Plant City Observer

What’s on Kline’s Mind? Paying tribute to the ‘Black Mamba’

I’m of the age where I can’t remember being a sports fan without Kobe Bryant’s presence looming large over the landscape.

If you’re like me, you grew up watching him dominate on the basketball court for the Lakers. You shouted his first name as you threw up contested jumpers in pickup games or crumpled trash and threw up turnaround fadeaway jumpers into the garbage.

You bought his shoes and played as him in the video games and shared his basketball memes when memes became a thing later in his career. You’ve gotten into some heated Jordan, Kobe or LeBron “greatest of all time” debates over the years. You just saw all the tributes paid by NFL players in the Pro Bowl and NBA players over the last few days, and you knew it wasn’t something they just did for the clout.

You were probably hurting on Sunday to some degree, even if you “hated” him on the court for beating your favorite team over and over again (trust me, I’m a big Allen Iverson fan).

I was working out at the Power Shop on Sunday afternoon and forgot to bring my headphones. It was empty enough in the back that I could hear someone ask to change the channel on one of the TVs above the cardio area because something something Kobe Bryant in the news. It didn’t sound too good, so I pulled out my phone.

It didn’t register for me right away. It was there, right in front of my face, but it wasn’t real. No way. I texted a few friends and quickly heard from several I hadn’t gotten to yet. Then, people I rarely talk basketball with hit me up. The story had to have legs. When I found out that not only was it true, but his daughter Gianna was confirmed as another of the nine people who died in the helicopter crash, it hit me.

They’re really all gone now. This is absolutely crazy.

So much has been written and spoken about Kobe’s accomplishments since Sunday. Even if you’re not a huge NBA or sports fan, there’s a good chance I’d just tell you things you already know and have heard a thousand times in the last five days. Instead, I’ll write about my favorite thing about Kobe: his role as a parent, especially concerning Gianna.
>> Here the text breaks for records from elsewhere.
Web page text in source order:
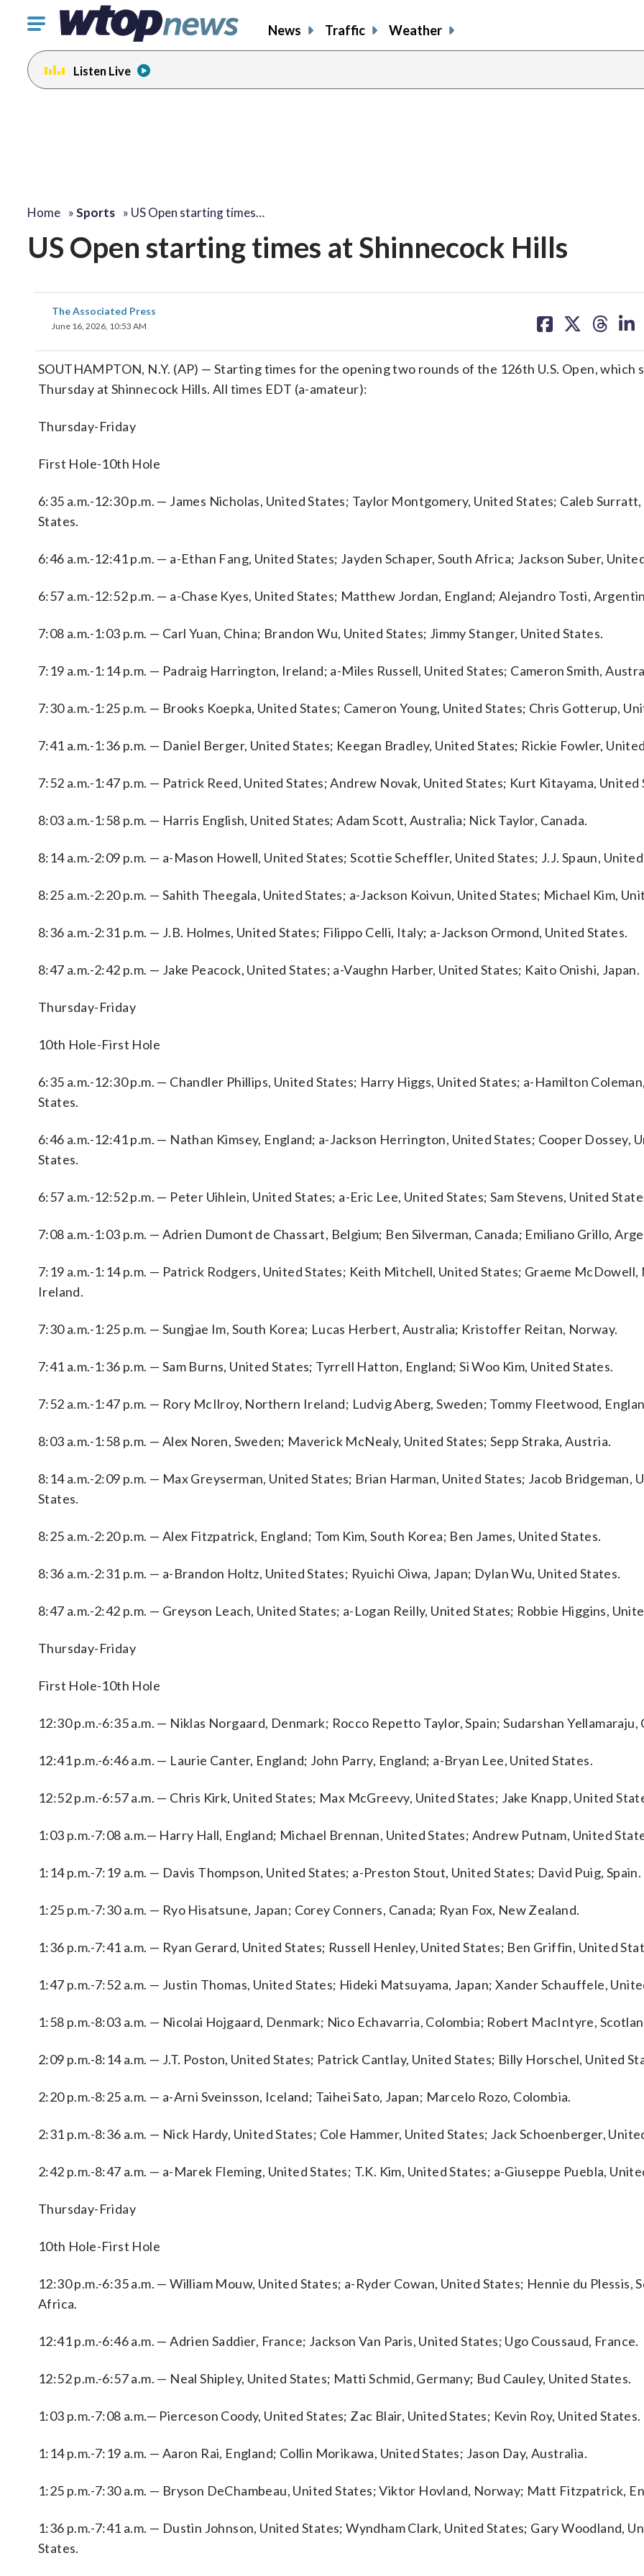
Click
toggle
navigation
menu.
News Traffic Weather
Listen Live
Home »Sports » US Open starting times…
US Open starting times at Shinnecock Hills
The Associated Press
June 16, 2026, 10:53 AM
on on on on
SOUTHAMPTON, N.Y. (AP) — Starting times for the opening two rounds of the 126th U.S. Open, which
Thursday at Shinnecock Hills. All times EDT (a-amateur):
Thursday-Friday
First Hole-10th Hole
6:35 a.m.-12:30 p.m. — James Nicholas, United States; Taylor Montgomery, United States; Caleb
States.
6:46 a.m.-12:41 p.m. — a-Ethan Fang, United States; Jayden Schaper, South Africa; Jackson Suber,
6:57 a.m.-12:52 p.m. — a-Chase Kyes, United States; Matthew Jordan, England; Alejandro Tosti,
7:08 a.m.-1:03 p.m. — Carl Yuan, China; Brandon Wu, United States; Jimmy Stanger, United States.
7:19 a.m.-1:14 p.m. — Padraig Harrington, Ireland; a-Miles Russell, United States; Cameron Smith,
7:30 a.m.-1:25 p.m. — Brooks Koepka, United States; Cameron Young, United States; Chris Gotterup,
7:41 a.m.-1:36 p.m. — Daniel Berger, United States; Keegan Bradley, United States; Rickie Fowler,
7:52 a.m.-1:47 p.m. — Patrick Reed, United States; Andrew Novak, United States; Kurt Kitayama, United
8:03 a.m.-1:58 p.m. — Harris English, United States; Adam Scott, Australia; Nick Taylor, Canada.
8:14 a.m.-2:09 p.m. — a-Mason Howell, United States; Scottie Scheffler, United States; J.J. Spaun,
8:25 a.m.-2:20 p.m. — Sahith Theegala, United States; a-Jackson Koivun, United States; Michael Kim,
8:36 a.m.-2:31 p.m. — J.B. Holmes, United States; Filippo Celli, Italy; a-Jackson Ormond, United States.
8:47 a.m.-2:42 p.m. — Jake Peacock, United States; a-Vaughn Harber, United States; Kaito Onishi, Japan.
Thursday-Friday
10th Hole-First Hole
6:35 a.m.-12:30 p.m. — Chandler Phillips, United States; Harry Higgs, United States; a-Hamilton
States.
6:46 a.m.-12:41 p.m. — Nathan Kimsey, England; a-Jackson Herrington, United States; Cooper Dossey,
States.
6:57 a.m.-12:52 p.m. — Peter Uihlein, United States; a-Eric Lee, United States; Sam Stevens, United
7:08 a.m.-1:03 p.m. — Adrien Dumont de Chassart, Belgium; Ben Silverman, Canada; Emiliano Grillo,
7:19 a.m.-1:14 p.m. — Patrick Rodgers, United States; Keith Mitchell, United States; Graeme
Ireland.
7:30 a.m.-1:25 p.m. — Sungjae Im, South Korea; Lucas Herbert, Australia; Kristoffer Reitan, Norway.
7:41 a.m.-1:36 p.m. — Sam Burns, United States; Tyrrell Hatton, England; Si Woo Kim, United States.
7:52 a.m.-1:47 p.m. — Rory McIlroy, Northern Ireland; Ludvig Aberg, Sweden; Tommy Fleetwood,
8:03 a.m.-1:58 p.m. — Alex Noren, Sweden; Maverick McNealy, United States; Sepp Straka, Austria.
8:14 a.m.-2:09 p.m. — Max Greyserman, United States; Brian Harman, United States; Jacob Bridgeman,
States.
8:25 a.m.-2:20 p.m. — Alex Fitzpatrick, England; Tom Kim, South Korea; Ben James, United States.
8:36 a.m.-2:31 p.m. — a-Brandon Holtz, United States; Ryuichi Oiwa, Japan; Dylan Wu, United States.
8:47 a.m.-2:42 p.m. — Greyson Leach, United States; a-Logan Reilly, United States; Robbie Higgins,
Thursday-Friday
First Hole-10th Hole
12:30 p.m.-6:35 a.m. — Niklas Norgaard, Denmark; Rocco Repetto Taylor, Spain; Sudarshan Yellamaraju,
12:41 p.m.-6:46 a.m. — Laurie Canter, England; John Parry, England; a-Bryan Lee, United States.
12:52 p.m.-6:57 a.m. — Chris Kirk, United States; Max McGreevy, United States; Jake Knapp, United
1:03 p.m.-7:08 a.m.— Harry Hall, England; Michael Brennan, United States; Andrew Putnam, United
1:14 p.m.-7:19 a.m. — Davis Thompson, United States; a-Preston Stout, United States; David Puig, Spain.
1:25 p.m.-7:30 a.m. — Ryo Hisatsune, Japan; Corey Conners, Canada; Ryan Fox, New Zealand.
1:36 p.m.-7:41 a.m. — Ryan Gerard, United States; Russell Henley, United States; Ben Griffin, United
1:47 p.m.-7:52 a.m. — Justin Thomas, United States; Hideki Matsuyama, Japan; Xander Schauffele,
1:58 p.m.-8:03 a.m. — Nicolai Hojgaard, Denmark; Nico Echavarria, Colombia; Robert MacIntyre,
2:09 p.m.-8:14 a.m. — J.T. Poston, United States; Patrick Cantlay, United States; Billy Horschel, United
2:20 p.m.-8:25 a.m. — a-Arni Sveinsson, Iceland; Taihei Sato, Japan; Marcelo Rozo, Colombia.
2:31 p.m.-8:36 a.m. — Nick Hardy, United States; Cole Hammer, United States; Jack Schoenberger,
2:42 p.m.-8:47 a.m. — a-Marek Fleming, United States; T.K. Kim, United States; a-Giuseppe Puebla,
Thursday-Friday
10th Hole-First Hole
12:30 p.m.-6:35 a.m. — William Mouw, United States; a-Ryder Cowan, United States; Hennie du Plessis,
Africa.
12:41 p.m.-6:46 a.m. — Adrien Saddier, France; Jackson Van Paris, United States; Ugo Coussaud, France.
12:52 p.m.-6:57 a.m. — Neal Shipley, United States; Matti Schmid, Germany; Bud Cauley, United States.
1:03 p.m.-7:08 a.m.— Pierceson Coody, United States; Zac Blair, United States; Kevin Roy, United States.
1:14 p.m.-7:19 a.m. — Aaron Rai, England; Collin Morikawa, United States; Jason Day, Australia.
1:25 p.m.-7:30 a.m. — Bryson DeChambeau, United States; Viktor Hovland, Norway; Matt Fitzpatrick,
1:36 p.m.-7:41 a.m. — Dustin Johnson, United States; Wyndham Clark, United States; Gary Woodland,
States.

Say what you will about Kobe’s selfishness as a player, but that same guy could not have been more generous with his time with the next generations. That was especially true with his daughter and her basketball teams. You don’t have to look very far to find clips of the two working out together, or to find social media posts where Kobe praised her and her teammates and talked about wanting the best for them all regardless of whether any would go pro in the future.

A Jimmy Kimmel clip from 2018 made its rounds on Sunday. I must have watched it at least 10 times when I found it. In it, Kimmel asks Kobe a question about Gianna and he immediately lit up. He talked about her attitude — which she 100 percent inherited from him — and how it would come out around his fans.

“(Gianna will) be standing next to me, and it’ll be like, ‘And you gotta have a boy. You and V gotta have a boy, have somebody carry on the tradition, the legacy.’ She’s like, ‘I got this. No boy for that, I got this.’”

He was so proud of Gianna and it totally comes through in the clip. He fully supported her and believed she truly would carry on his legacy, even if she wouldn’t do it in the NBA with the men. Maybe it’s because he had nothing to prove to anybody after the career he had, but there was not an ounce of “living vicariously through my kid” in him the way there is in too many parents who start things with good intentions but spiral out of control. Kobe taught kids how to do plenty on the court, and I hope he teaches adults how to support their kids in a healthy way off of it.

Sunday was an extremely dark day in the sports world, but his legacies in basketball and after it will shine brighter than five championship rings in the LA sun.